The invention is also economical makes sense because on the one hand the required computing capacities and Computing times are reduced and because they are otherwise dependent on use adapted to genetic algorithms is that have already been realized without corresponding specific To require developments.

The invention has been put to use described on an elec tromagnetic sensor network, that is, in particular with regard to a specific reception diagram. However, it can also applied in the same way to a network of elementary emitters to realize a given broadcasting diagram.

The network of sensors or emitters can be very different, especially linear or even and on a flat surface or any curved Area, for example a spherical surface.

Claims (7)

Method for positioning electromagnetic sensors or emitters in an antenna network, characterized in that it consists at least in a) in a first step ( 31 ) to take as the origin of a coordinate system a sensor (S _i1 ) of the two sensors S ₁ , S _N which are the most distant from each other and to determine the distance between these two sensors S ₁ , S _N , which is of the desired width of the Depends on the antenna pattern, b) in a second step ( 32 ) to implement a coding of the sensors in order to generate a first vector V _Δ with the components

and a second vector V _d with the components

The following applies: - i is the index assigned to a sensor of order i (i = 1, 2, ..., N), - x _i , y _i are the coordinates of the sensor S _i of order i along the axis x or y of the coordinate system, - x _{i + 1} , y _{i + 1} are the coordinates of the sensor S _{i + 1} of order i + 1 along the axis x or y of the coordinate system, - D is the distance between the two most widely removed sensors S ₁ and S _N , c) in a third step ( 33 ), whereby a genotype is formed from the two vectors V _Δ , V _d above, to apply a genetic algorithm to these vectors in order to obtain a specific antenna pattern, and a decoding operation is carried out to determine the coordinates of the sensors based on the two vectors of the genotype V _Δ , V _d to be obtained after a network configuration of sensors has been obtained which gives the desired antenna pattern.
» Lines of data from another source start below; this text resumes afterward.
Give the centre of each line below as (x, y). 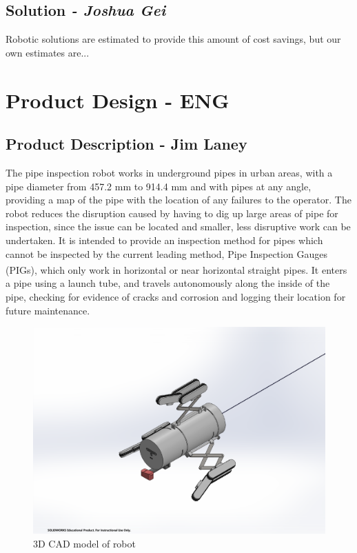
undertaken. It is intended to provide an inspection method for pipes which (164, 240)
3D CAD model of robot (84, 543)
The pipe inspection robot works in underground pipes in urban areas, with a (169, 172)
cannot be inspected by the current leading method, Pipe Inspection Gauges (166, 253)
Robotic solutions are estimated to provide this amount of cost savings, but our (173, 39)
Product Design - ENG (118, 100)
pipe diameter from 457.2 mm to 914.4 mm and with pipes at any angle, (159, 186)
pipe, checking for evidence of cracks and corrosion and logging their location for (176, 296)
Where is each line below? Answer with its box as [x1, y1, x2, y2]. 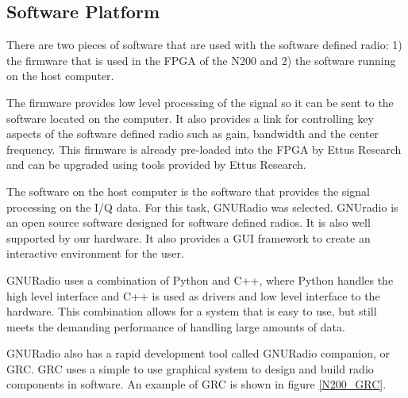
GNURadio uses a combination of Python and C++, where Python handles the [6, 271, 394, 288]
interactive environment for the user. [6, 245, 184, 262]
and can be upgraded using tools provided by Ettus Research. [6, 156, 306, 173]
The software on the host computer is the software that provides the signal [6, 182, 370, 199]
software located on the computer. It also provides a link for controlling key [6, 109, 374, 126]
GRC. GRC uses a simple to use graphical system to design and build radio [6, 360, 374, 377]
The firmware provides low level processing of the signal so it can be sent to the [6, 94, 394, 110]
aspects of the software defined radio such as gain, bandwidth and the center [6, 125, 379, 142]
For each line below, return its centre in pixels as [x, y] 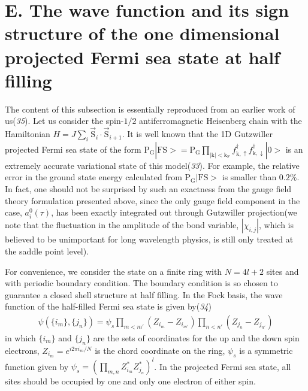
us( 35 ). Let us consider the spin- [64, 121]
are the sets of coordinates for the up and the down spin [196, 338]
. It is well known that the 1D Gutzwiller [197, 134]
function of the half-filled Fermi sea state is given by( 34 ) [108, 306]
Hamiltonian [28, 134]
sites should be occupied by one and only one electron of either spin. [130, 381]
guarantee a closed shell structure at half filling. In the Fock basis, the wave [144, 294]
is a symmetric [266, 350]
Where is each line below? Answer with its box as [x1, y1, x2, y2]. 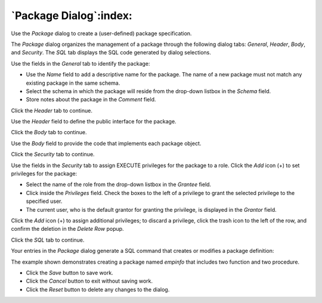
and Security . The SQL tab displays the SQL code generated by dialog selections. [11, 49, 212, 56]
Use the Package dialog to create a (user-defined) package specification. [11, 30, 192, 37]
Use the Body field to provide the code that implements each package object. [11, 140, 202, 147]
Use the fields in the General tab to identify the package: [11, 60, 150, 67]
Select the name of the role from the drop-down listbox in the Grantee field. [26, 181, 212, 188]
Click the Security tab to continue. [11, 151, 95, 158]
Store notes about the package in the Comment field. [26, 96, 156, 103]
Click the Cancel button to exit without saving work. [26, 277, 153, 285]
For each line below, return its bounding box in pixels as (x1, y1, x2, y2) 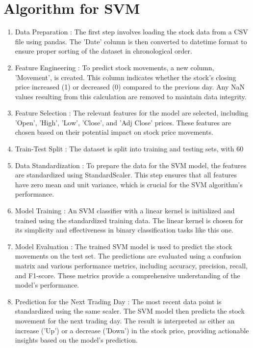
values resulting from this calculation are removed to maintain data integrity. (15, 91, 247, 101)
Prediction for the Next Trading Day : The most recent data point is (15, 296, 222, 306)
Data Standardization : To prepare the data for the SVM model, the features (15, 160, 247, 170)
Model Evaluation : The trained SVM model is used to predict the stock (15, 241, 232, 251)
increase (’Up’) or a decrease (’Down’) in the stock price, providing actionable (15, 325, 249, 335)
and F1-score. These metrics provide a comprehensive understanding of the (15, 270, 240, 280)
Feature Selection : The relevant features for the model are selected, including (15, 108, 249, 118)
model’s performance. (15, 280, 79, 290)
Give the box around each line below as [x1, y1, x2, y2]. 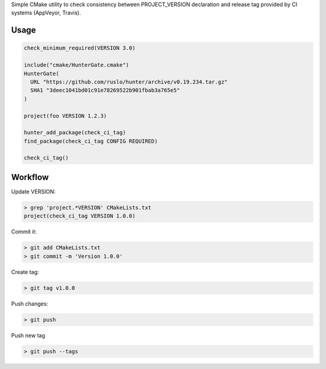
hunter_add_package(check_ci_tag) [24, 129, 126, 136]
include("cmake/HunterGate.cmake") [24, 62, 129, 69]
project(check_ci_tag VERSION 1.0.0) [24, 213, 136, 220]
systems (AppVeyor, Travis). [11, 9, 81, 16]
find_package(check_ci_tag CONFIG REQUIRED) [24, 138, 158, 144]
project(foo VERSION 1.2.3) [24, 112, 107, 119]
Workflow [11, 172, 50, 182]
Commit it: [11, 228, 37, 236]
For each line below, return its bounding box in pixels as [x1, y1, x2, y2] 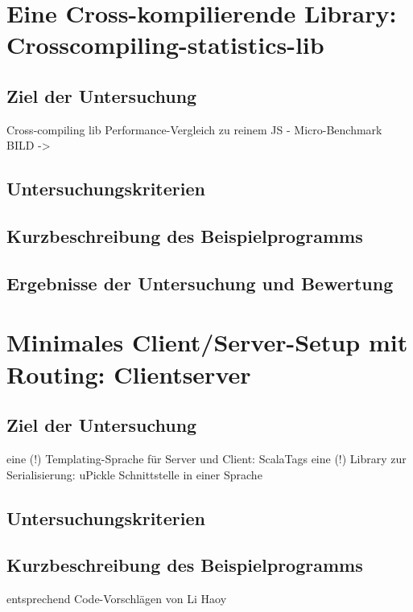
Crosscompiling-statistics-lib [6, 28, 324, 61]
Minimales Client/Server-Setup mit [6, 326, 408, 359]
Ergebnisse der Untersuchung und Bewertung [6, 270, 394, 295]
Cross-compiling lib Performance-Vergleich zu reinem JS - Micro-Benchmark [6, 121, 382, 138]
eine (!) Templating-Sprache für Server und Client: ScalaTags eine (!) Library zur [6, 450, 407, 467]
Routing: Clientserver [6, 357, 251, 390]
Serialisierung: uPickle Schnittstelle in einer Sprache [6, 466, 262, 483]
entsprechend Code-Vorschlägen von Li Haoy [6, 590, 227, 607]
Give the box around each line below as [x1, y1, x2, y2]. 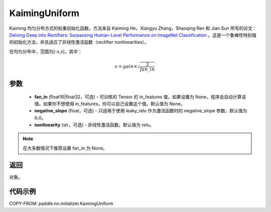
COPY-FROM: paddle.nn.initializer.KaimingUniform [9, 200, 114, 206]
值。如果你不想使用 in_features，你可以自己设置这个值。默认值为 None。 [34, 101, 185, 107]
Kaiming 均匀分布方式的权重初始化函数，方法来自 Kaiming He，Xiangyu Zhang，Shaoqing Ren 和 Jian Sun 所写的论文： [9, 25, 257, 31]
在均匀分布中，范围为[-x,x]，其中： [9, 48, 82, 54]
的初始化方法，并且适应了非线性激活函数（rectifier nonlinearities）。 [9, 39, 149, 45]
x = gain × [114, 63, 138, 69]
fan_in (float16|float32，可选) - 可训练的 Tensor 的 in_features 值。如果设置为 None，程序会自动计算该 [34, 94, 246, 100]
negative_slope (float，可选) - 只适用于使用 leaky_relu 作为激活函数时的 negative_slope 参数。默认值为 [34, 108, 247, 114]
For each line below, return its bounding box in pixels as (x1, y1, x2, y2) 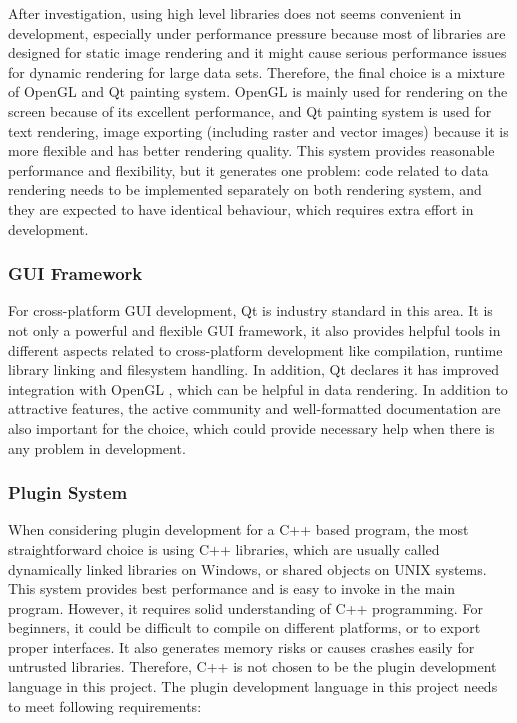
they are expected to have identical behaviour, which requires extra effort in (8, 198, 474, 219)
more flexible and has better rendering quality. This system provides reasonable (8, 140, 495, 161)
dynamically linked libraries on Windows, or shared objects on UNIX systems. (8, 558, 487, 579)
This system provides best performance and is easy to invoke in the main (8, 578, 456, 599)
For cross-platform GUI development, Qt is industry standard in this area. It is (8, 300, 493, 321)
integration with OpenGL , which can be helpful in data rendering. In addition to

Method according to Claim 1, characterized in that the sensors S ₁ , S ₂ , ..., S _N are arranged in such a way that their coordinates along the y-axis fulfill the following relationship: x _{1 + 1} - x _i > 0 where applies: x _i is the coordinate of the sensor S _{i of} the order i along the x-axis and x _{i + 1} is the coordinate of the sensor S _{i + 1 of} the order i + 1 along the x-axis. Method according to any of the foregoing Expectations, characterized in that the Coordinate system is orthogonal. Method according to any one of the preceding claims, characterized in that the sensor S ₁ serving as the origin is selected such that the coordinates of the sensors S ₁ , S ₂ , S ₃ , ... S _N along the x-axis are positive. Method according to any one of the preceding claims, characterized in that in the third step ( 33 ) the parameters of the sensor of order i of a first network configuration can only be combined with the parameters of the sensor of order i of a second configuration if their components d _i are close to each other according to the second vector V _d , the parameters of a sensor S _i of order i the components Δ _i , d _{i of} the order i of the two vectors V _Δ , V _d . Method according to any of the foregoing Expectations, characterized in that the Network is a linear network. Method according to any one of claims 1 to 5, characterized in that the Network is a flat network.